Terr_ · on April 22, 2018

Or to riff on this idea further: You make the concept of a node's "relative stability" part of the load-balancer logic the same way that "relative idleness" is a factor.

Then if all 100/100 nodes get taken down by some shared problem, the system simply degenerates into picking the idle-est of the 100.

sammorrowdrums · on April 23, 2018

That's not necessarily true. In kubernetes, for example, you have Liveness and Readiness probes, which can both have a period, timeout, initial delay and importantly a number of failures before you kill the service and spawn a new one.

This allows you to have less frequent checks that are more in-depth, and basic ones that are just the `return true` type.

I guess you're correct that you can have a widespread db outage that makes many of them fail, but then there should be new ones coming very fast, as you can set the deployment minimum for services taking requests. I think you can get very close to stability even in this circumstance.

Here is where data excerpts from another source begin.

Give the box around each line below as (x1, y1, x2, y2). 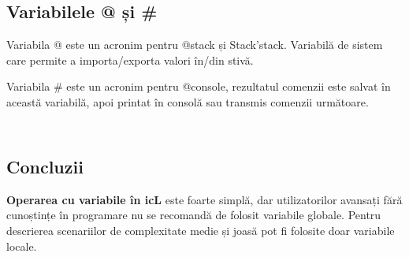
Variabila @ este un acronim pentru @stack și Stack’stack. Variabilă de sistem (6, 36, 383, 53)
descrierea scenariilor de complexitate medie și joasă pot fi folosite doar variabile (6, 222, 395, 238)
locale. (6, 237, 37, 254)
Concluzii (6, 154, 84, 178)
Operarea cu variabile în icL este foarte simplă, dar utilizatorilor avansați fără (6, 191, 403, 207)
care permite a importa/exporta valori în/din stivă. (6, 51, 254, 68)
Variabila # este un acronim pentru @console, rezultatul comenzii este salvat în (6, 78, 391, 95)
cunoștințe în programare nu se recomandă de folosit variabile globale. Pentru (6, 207, 381, 223)
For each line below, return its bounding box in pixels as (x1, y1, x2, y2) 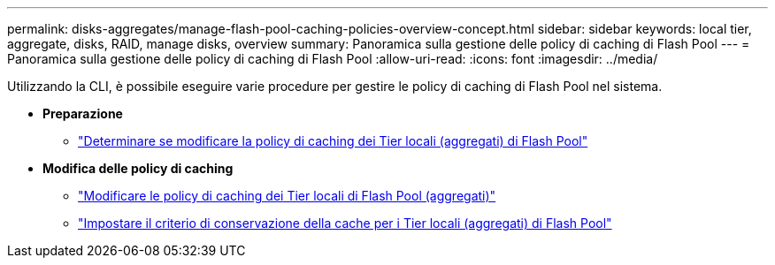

https://kubernetes.io/docs/tasks/configure-pod-container/con...

gaius · on April 22, 2018

Databases are 10-100x as reliable as the application tier in my experience

qooleot · on April 22, 2018

Although the OP didn't describe as such, but health checks that do a simple query are also testing the connectivity to the db. Someone might have hardcoded a db address in an environment variable, or there are connection pooling issues.

aaronmu · on April 23, 2018

The best way I can think of is to aggregate errors over time, categorize them and build a health check around those metrics.

nathan_f77 · on April 23, 2018

There's a great gem for Rails that you can use for comprehensive health checks: https://github.com/ianheggie/health_check

It can check the database connection, redis, cache, email, up-to-date migrations, and S3 credentials.